Pictures aside, restate the records below exactly as written.
Information given: Begin
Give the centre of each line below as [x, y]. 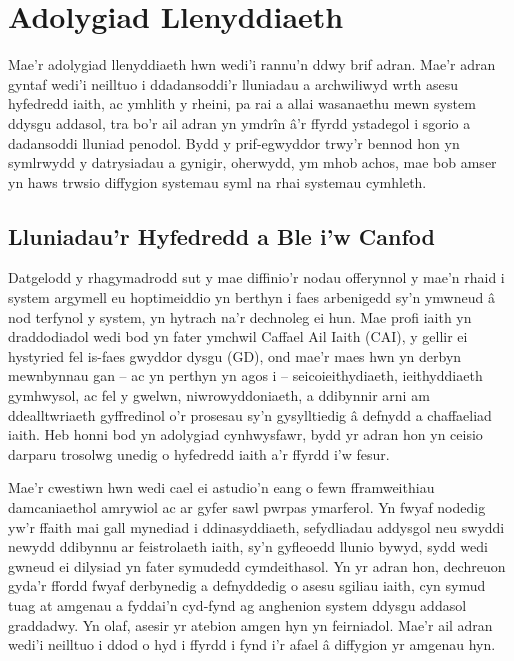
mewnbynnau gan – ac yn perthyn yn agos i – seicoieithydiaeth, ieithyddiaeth [245, 375]
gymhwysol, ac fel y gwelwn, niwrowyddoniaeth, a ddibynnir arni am [219, 395]
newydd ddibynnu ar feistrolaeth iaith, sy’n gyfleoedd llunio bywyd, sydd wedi [248, 546]
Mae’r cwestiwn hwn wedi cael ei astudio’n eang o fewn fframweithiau [221, 487]
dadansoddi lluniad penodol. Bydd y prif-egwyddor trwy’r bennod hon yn [234, 142]
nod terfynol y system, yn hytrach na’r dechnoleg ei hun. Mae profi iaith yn [240, 316]
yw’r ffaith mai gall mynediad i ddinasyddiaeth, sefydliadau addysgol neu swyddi [256, 526]
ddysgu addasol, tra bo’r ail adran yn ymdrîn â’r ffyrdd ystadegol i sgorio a [239, 122]
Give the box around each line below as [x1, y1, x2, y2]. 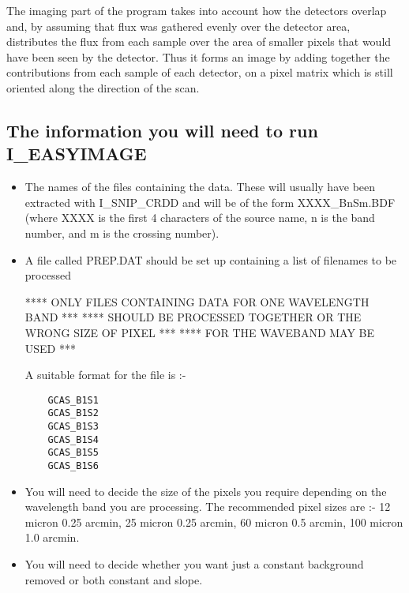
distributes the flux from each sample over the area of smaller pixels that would [6, 33, 392, 50]
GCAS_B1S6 [47, 460, 99, 471]
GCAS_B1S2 [47, 407, 99, 419]
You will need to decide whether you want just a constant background [24, 556, 364, 572]
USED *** [24, 340, 76, 356]
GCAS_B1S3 [47, 421, 99, 432]
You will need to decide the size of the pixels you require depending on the [24, 482, 387, 499]
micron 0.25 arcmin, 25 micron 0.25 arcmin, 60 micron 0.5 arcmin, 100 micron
Information given: End
Solution for this exercise >>
Give the centre of each line below as [x, y]. 
mewnbynnau gan – ac yn perthyn yn agos i – seicoieithydiaeth, ieithyddiaeth [245, 375]
gymhwysol, ac fel y gwelwn, niwrowyddoniaeth, a ddibynnir arni am [219, 395]
newydd ddibynnu ar feistrolaeth iaith, sy’n gyfleoedd llunio bywyd, sydd wedi [248, 546]
Mae’r cwestiwn hwn wedi cael ei astudio’n eang o fewn fframweithiau [221, 487]
dadansoddi lluniad penodol. Bydd y prif-egwyddor trwy’r bennod hon yn [234, 142]
nod terfynol y system, yn hytrach na’r dechnoleg ei hun. Mae profi iaith yn [240, 316]
yw’r ffaith mai gall mynediad i ddinasyddiaeth, sefydliadau addysgol neu swyddi [256, 526]
ddysgu addasol, tra bo’r ail adran yn ymdrîn â’r ffyrdd ystadegol i sgorio a [239, 122]
Give the box around each line below as [x1, y1, x2, y2]. 
distributes the flux from each sample over the area of smaller pixels that would [6, 33, 392, 50]
GCAS_B1S6 [47, 460, 99, 471]
GCAS_B1S2 [47, 407, 99, 419]
You will need to decide whether you want just a constant background [24, 556, 364, 572]
USED *** [24, 340, 76, 356]
GCAS_B1S3 [47, 421, 99, 432]
You will need to decide the size of the pixels you require depending on the [24, 482, 387, 499]
micron 0.25 arcmin, 25 micron 0.25 arcmin, 60 micron 0.5 arcmin, 100 micron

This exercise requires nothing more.